ABOUT THIS EXERCISE :: Find every line in the records below that holds the word "code", and copy each one.

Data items
::::::

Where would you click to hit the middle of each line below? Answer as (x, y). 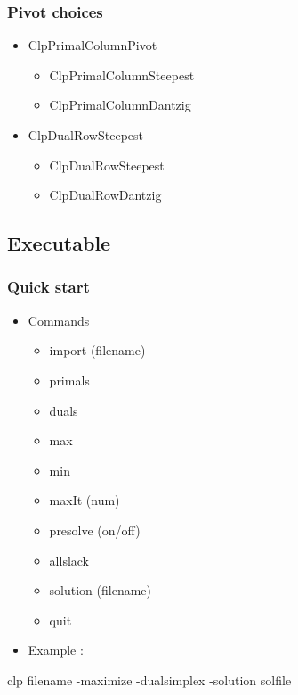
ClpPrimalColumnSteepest (122, 74)
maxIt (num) (85, 500)
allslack (69, 560)
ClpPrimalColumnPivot (93, 45)
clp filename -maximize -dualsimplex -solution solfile (149, 679)
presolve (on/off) (95, 530)
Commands (59, 320)
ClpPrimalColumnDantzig (120, 105)
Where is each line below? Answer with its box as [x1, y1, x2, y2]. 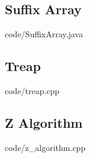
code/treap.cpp [5, 85, 60, 96]
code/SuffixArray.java [5, 28, 83, 40]
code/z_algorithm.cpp [5, 141, 86, 153]
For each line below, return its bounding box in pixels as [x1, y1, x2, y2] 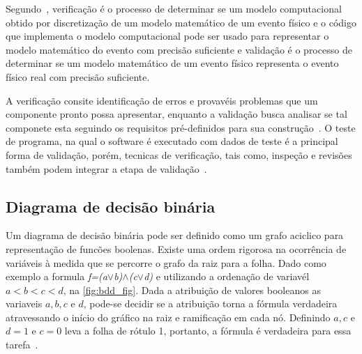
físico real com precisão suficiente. [6, 69, 150, 84]
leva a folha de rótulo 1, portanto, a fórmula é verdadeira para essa [64, 323, 352, 338]
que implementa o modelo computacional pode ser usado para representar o [6, 29, 329, 43]
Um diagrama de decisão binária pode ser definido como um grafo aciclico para [6, 228, 344, 243]
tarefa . [6, 337, 38, 352]
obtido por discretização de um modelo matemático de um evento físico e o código [6, 15, 357, 29]
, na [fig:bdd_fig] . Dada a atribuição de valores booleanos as [63, 282, 321, 297]
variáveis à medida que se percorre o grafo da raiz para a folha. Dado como [6, 255, 326, 270]
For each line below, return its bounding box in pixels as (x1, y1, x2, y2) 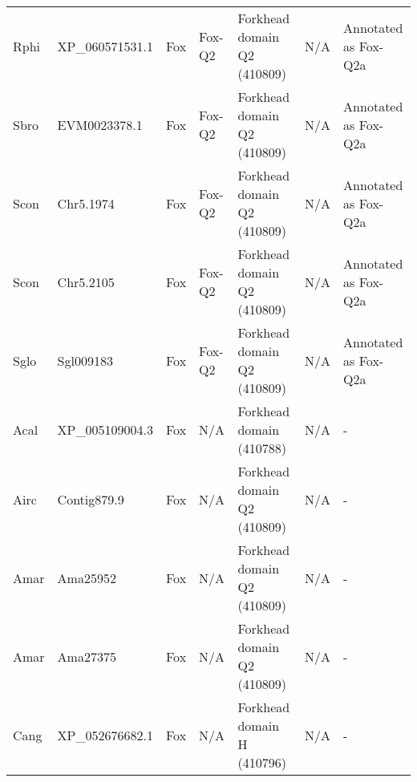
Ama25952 (57, 568, 116, 587)
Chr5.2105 (57, 272, 115, 291)
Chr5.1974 (57, 193, 115, 213)
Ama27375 (57, 646, 116, 666)
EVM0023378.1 (57, 115, 143, 134)
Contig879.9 (57, 489, 124, 509)
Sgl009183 (57, 350, 113, 370)
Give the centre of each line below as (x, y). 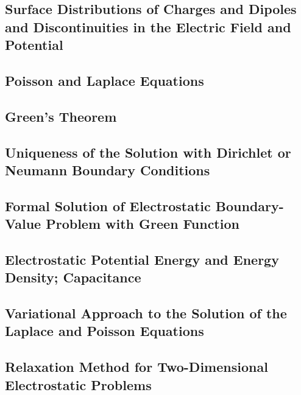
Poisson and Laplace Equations (104, 80)
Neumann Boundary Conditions (108, 170)
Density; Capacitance (73, 277)
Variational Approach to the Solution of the (146, 313)
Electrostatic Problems (78, 384)
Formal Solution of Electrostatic (108, 205)
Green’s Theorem (61, 116)
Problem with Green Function (143, 224)
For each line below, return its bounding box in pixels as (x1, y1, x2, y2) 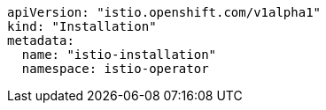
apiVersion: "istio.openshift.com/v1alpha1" (7, 5, 322, 19)
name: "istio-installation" (21, 48, 217, 62)
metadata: (7, 33, 74, 48)
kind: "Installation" (7, 19, 157, 33)
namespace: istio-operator (21, 62, 209, 76)
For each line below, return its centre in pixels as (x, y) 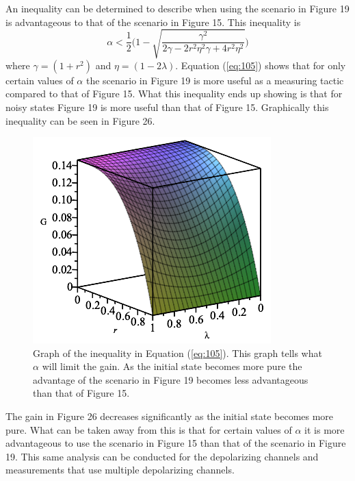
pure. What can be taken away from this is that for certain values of (149, 429)
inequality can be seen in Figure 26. (80, 120)
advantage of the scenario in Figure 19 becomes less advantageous (171, 379)
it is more (325, 429)
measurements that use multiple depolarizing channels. (120, 470)
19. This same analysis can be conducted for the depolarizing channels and (162, 456)
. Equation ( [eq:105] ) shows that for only (261, 65)
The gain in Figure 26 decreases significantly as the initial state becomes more (170, 416)
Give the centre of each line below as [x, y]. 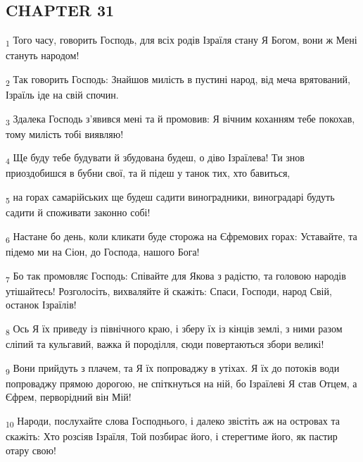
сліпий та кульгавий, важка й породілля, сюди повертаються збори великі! [165, 343]
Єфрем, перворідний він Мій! [69, 397]
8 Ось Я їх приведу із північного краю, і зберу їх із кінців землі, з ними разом [174, 329]
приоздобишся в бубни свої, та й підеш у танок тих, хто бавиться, [148, 173]
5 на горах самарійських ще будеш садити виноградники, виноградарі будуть [170, 198]
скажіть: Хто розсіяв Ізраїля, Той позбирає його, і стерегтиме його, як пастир [172, 436]
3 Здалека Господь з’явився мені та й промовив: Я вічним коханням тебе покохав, [180, 119]
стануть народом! [43, 55]
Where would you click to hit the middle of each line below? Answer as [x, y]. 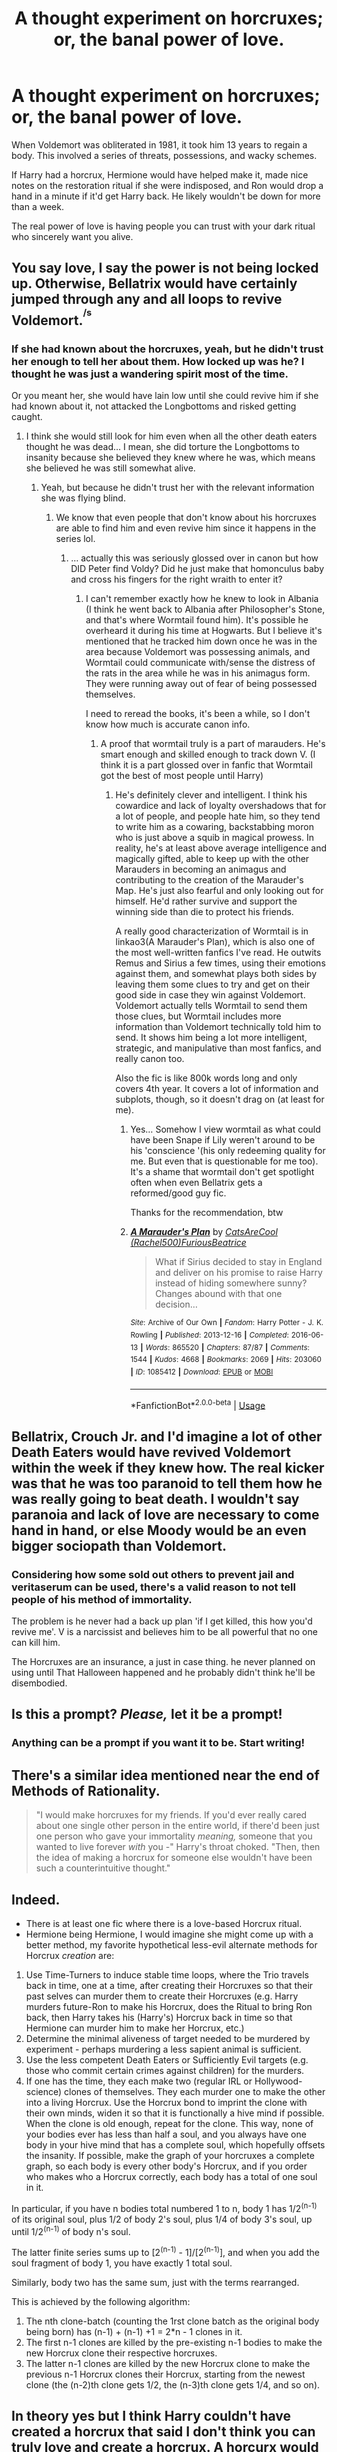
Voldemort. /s [52, 318]
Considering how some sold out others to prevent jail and [153, 1574]
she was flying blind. [83, 498]
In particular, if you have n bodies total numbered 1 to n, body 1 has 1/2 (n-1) [164, 2207]
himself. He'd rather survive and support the [206, 901]
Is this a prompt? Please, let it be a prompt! [147, 1714]
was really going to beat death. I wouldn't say [155, 1498]
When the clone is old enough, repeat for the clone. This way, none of [169, 2124]
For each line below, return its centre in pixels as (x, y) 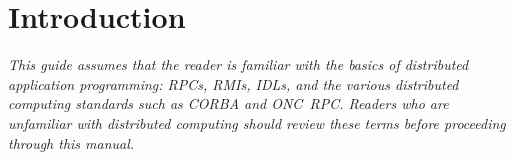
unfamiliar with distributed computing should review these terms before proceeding (257, 122)
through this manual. (71, 142)
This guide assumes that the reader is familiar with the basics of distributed (238, 64)
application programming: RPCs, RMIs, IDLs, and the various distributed (233, 83)
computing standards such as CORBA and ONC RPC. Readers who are (228, 103)
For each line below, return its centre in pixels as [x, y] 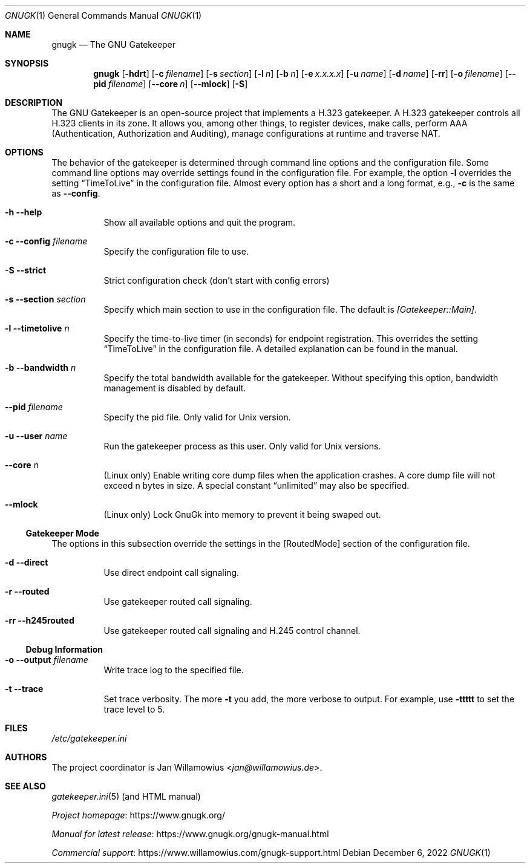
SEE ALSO [25, 786]
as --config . [76, 193]
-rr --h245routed [40, 620]
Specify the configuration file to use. [176, 251]
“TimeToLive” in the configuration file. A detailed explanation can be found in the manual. [281, 349]
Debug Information [64, 649]
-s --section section [45, 299]
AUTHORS [26, 757]
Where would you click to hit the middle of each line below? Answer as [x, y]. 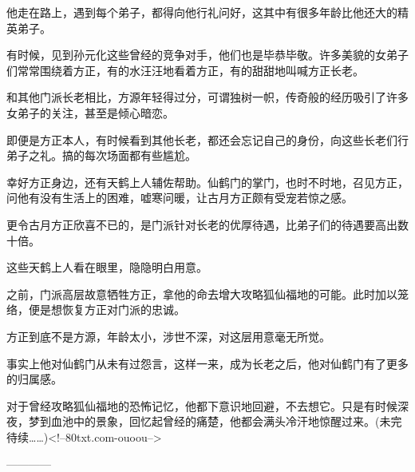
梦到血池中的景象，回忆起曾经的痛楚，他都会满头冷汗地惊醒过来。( [204, 421]
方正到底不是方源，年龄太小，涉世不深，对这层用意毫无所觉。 [168, 336]
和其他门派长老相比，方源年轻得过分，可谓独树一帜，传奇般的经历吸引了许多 [207, 97]
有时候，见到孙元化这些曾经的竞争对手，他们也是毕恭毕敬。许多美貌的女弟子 [207, 55]
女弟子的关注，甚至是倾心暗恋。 [90, 112]
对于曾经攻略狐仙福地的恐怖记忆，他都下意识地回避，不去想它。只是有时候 [202, 405]
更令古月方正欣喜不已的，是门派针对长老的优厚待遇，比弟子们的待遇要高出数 [207, 224]
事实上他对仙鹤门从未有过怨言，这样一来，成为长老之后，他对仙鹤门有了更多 [207, 363]
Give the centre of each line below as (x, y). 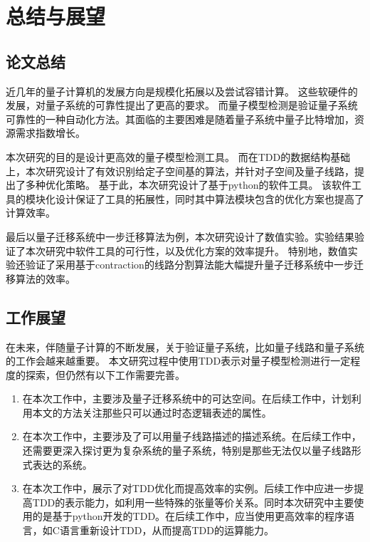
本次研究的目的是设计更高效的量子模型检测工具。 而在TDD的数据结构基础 (178, 156)
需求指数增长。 (50, 133)
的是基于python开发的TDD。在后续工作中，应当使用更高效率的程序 (189, 516)
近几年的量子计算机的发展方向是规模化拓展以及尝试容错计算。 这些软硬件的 (182, 91)
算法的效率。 (45, 278)
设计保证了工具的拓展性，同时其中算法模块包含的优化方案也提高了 (210, 198)
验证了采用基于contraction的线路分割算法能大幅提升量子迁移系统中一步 (189, 265)
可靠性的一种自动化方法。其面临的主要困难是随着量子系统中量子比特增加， (180, 119)
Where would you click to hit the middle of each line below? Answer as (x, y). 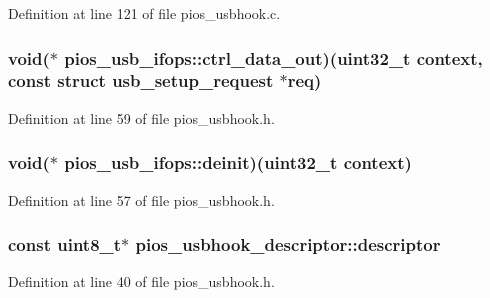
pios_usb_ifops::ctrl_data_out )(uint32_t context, (273, 57)
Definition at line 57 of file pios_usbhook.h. (141, 199)
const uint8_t (65, 244)
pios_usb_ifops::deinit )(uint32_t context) (238, 162)
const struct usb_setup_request (141, 80)
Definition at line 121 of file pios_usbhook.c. (144, 13)
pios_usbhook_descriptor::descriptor (288, 244)
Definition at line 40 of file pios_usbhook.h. (141, 281)
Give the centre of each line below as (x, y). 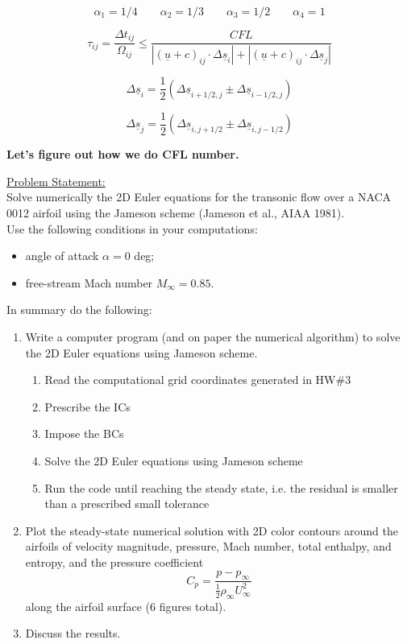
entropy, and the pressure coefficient (114, 561)
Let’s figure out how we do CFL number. (123, 154)
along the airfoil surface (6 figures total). (126, 606)
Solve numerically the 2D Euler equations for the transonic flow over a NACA (199, 197)
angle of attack (62, 256)
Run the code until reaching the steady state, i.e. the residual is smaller (221, 487)
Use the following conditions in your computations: (132, 228)
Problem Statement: (56, 181)
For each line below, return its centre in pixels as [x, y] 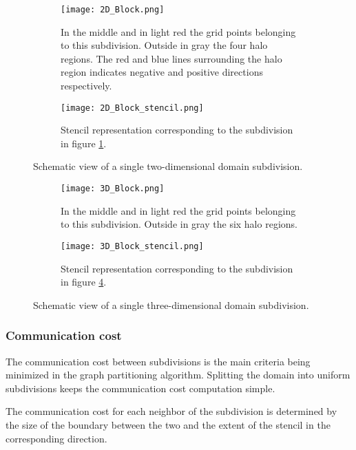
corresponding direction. [56, 438]
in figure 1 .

::::::

SOLUTION TO THIS EXERCISE ::
code/treap.cpp [5, 85, 60, 96]
code/SuffixArray.java [5, 28, 83, 40]
code/z_algorithm.cpp [5, 141, 86, 153]
Run the code until reaching the steady state, i.e. the residual is smaller (221, 487)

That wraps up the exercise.